The 1920s opened with the social wounds of the Great War, including the conscription splits of 1916 and 1917 that had divided Catholic from Protestant and labour from conservative. The Nationalist and later the United Australia Party governments pursued a development policy summarised as "men, money and markets": assisted British migration, British loans, and imperial preference for primary exports. Soldier settlement schemes placed returned men on the land, often on marginal blocks that failed. The economy depended heavily on wool and wheat exports and on borrowing, leaving Australia exposed when world prices and credit collapsed.

The Great Depression hit Australia severely from 1929. Export prices fell, loans were called in, and unemployment reached around 30 percent by 1932. The crisis split the labour movement: Premier Jack Lang of New South Wales demanded that overseas debt repayment be suspended, while the federal Scullin Labor government, pressed by the Bank of England's adviser Otto Niemeyer, accepted the deflationary Premiers' Plan of 1931, cutting wages and spending. Lang was dismissed by the New South Wales governor in 1932, a rare and controversial use of reserve powers. The Depression discredited Labor for a decade and entrenched bitter memories of the dole and the "susso".
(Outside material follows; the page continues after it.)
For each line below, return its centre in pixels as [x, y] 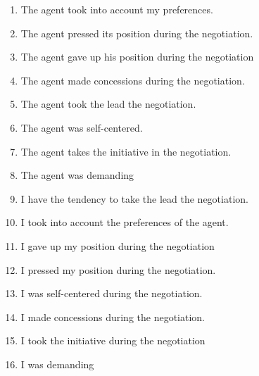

World War II transformed Australia. After Japan entered the war in December 1941, Curtin recalled Australian troops from the Middle East, accepted American command in the Pacific under General MacArthur, and mobilised the home front through manpower controls, rationing and expanded war industry. The High Court's uniform tax decision of 1942 gave the Commonwealth control of income tax and permanently shifted financial power to Canberra. Women entered the workforce in large numbers, and the threat of invasion after the bombing of Darwin in February 1942 gave the war an unprecedented sense of national emergency.

Post-war reconstruction under Curtin and, after his death in 1945, Ben Chifley aimed to avoid a return to Depression conditions. The 1945 White Paper committed government to full employment. The Chifley government expanded the federal role through the Commonwealth Bank, the Snowy Mountains Scheme launched in 1949, the new Australian National University, and the beginnings of a social security system. Arthur Calwell launched the mass immigration program in 1947 under the slogan "populate or perish", though it operated within the framework of the White Australia Policy. Chifley's attempt to nationalise the banks and his use of troops against striking coal miners in 1949 contributed to Labor's defeat by Menzies in December 1949.

The period also exposed continuing exclusions. Aboriginal people remained denied citizenship rights and were largely absent from official conceptions of the nation, and the White Australia Policy defined immigration. These limits matter for any judgement about how "modern" or inclusive the nation had become by 1949.

Historiographically, debate centres on continuity versus transformation. Some historians stress how far World War II and Chifley-era reconstruction broke with the interwar past and created the modern Australian state. Others emphasise continuities, including the persistence of British loyalty, the White Australia Policy and the exclusion of Aboriginal people. The Depression and Lang's dismissal remain contested in debates over economic orthodoxy and the proper limits of vice-regal power.